A CondVar class can be used to represent a condition variable that is managed in conjunction with a given Mutex, where this Mutex is also (unenforceably) used for all exclusion locking in the associated class(es). Thus, classes using CondVar must also rely on the “manual” locking techniques discussed in 2.5.1. More than one CondVar can use the same Mutex6.
The class supports analogs of the standard waiting and notification methods, here given names based on those in pthreads:
class CondVar { // Implementation omitted
protected final Sync mutex;
public CondVar(Sync lock) { mutex = lock; }
public void await() throws InterruptedException;
public boolean timedwait(long ms) throws InterruptedException;
public void signal(); // analog of notify
public void broadcast(); // analog of notifyAll
}
(In the util.concurrent version, the nuances of these operations also mirror those in pthreads. For example, unlike notify, signal does not require the lock to be held.)
The main applications of such a class lie not in original design efforts, but in adapting code originally written using other languages and systems. In other respects, a CondVar may be employed in the same design patterns, encountering the same design issues, as discussed in 3.3. For example, here is another bounded buffer class. Except for the structured exception handling, this version almost looks as if it came out of a pthreads programming book (see Further Readings in 1.2.5).

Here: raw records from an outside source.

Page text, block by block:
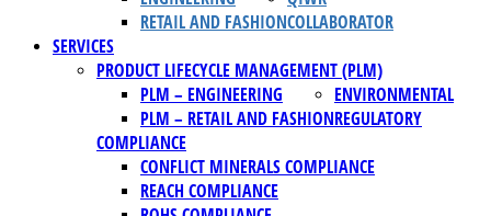
RETAIL AND FASHIONCOLLABORATOR
SERVICES
PRODUCT LIFECYCLE MANAGEMENT (PLM)
PLM – ENGINEERING
PLM – RETAIL AND FASHION
ENVIRONMENTAL
REGULATORY
COMPLIANCE
CONFLICT MINERALS COMPLIANCE
REACH COMPLIANCE

class PThreadsStyleBuffer {
private final Mutex mutex = new Mutex();
private final CondVar notFull = new CondVar(mutex);
private final CondVar notEmpty = new CondVar(mutex);
private int count = 0;
private int takePtr = 0;
private int putPtr = 0;
private final Object[] array;
public PThreadsStyleBuffer(int capacity) {
array = new Object[capacity];
}
public void put(Object x) throws InterruptedException {
mutex.acquire();
try {
while (count == array.length)
notFull.await();
array[putPtr] = x;
putPtr = (putPtr + 1) % array.length;
++count;
notEmpty.signal();
}
finally {
mutex.release();
}
}
public Object take() throws InterruptedException {
Object x = null;
mutex.acquire();
try {
while (count == 0)
notEmpty.await();
x = array[takePtr];
array[takePtr] = null;
takePtr = (takePtr + 1) % array.length;
--count;
notFull.signal();
}
finally {
mutex.release();
}
return x;
}
}
3.4.5 Further Readings
Additional discussions and examples of semaphores and condition variables can be found in almost any book on concurrent programming (see 1.2.5).

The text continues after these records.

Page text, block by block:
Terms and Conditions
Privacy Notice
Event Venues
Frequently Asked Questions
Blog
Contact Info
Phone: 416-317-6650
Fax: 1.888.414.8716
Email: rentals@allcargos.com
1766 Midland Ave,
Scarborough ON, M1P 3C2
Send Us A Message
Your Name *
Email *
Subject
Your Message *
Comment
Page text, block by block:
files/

Resource pools can be extended into more general Object Manager classes. See:
Sommerlad, Peter. “Manager”, in Robert Martin, Dirk Riehle, and Frank Buschmann (eds.), Pattern Languages of Program Design, Volume 3, Addison-Wesley, 1998.

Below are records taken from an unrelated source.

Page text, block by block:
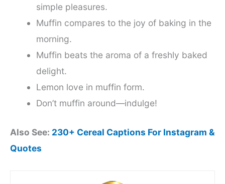
simple pleasures.
Muffin compares to the joy of baking in the
morning.
Muffin beats the aroma of a freshly baked
delight.
Lemon love in muffin form.
Don’t muffin around—indulge!
Also See: 230+ Cereal Captions For Instagram &
Quotes
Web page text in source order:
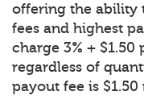
offering the ability
fees and highest
charge 3% +
regardless of
payout fee is
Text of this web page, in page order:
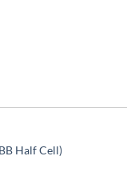
Half Cell)
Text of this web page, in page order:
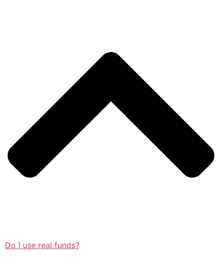
Do I use real funds?

Exchangers are described in more detail in:
Sane, Aamod, and Roy Campbell. “Resource Exchanger”, in John Vlissides, James Coplien, and Norman Kerth (eds.), Pattern Languages of Program Design, Volume 2, Addison-Wesley, 1996.
The approximate fairness of some commonly used scheduling policies is discussed in:
Epema, Dick H. J. “Decay-Usage Scheduling in Multiprocessors”, ACM Transactions on Computer Systems, Vol. 16, 367-415, 1998.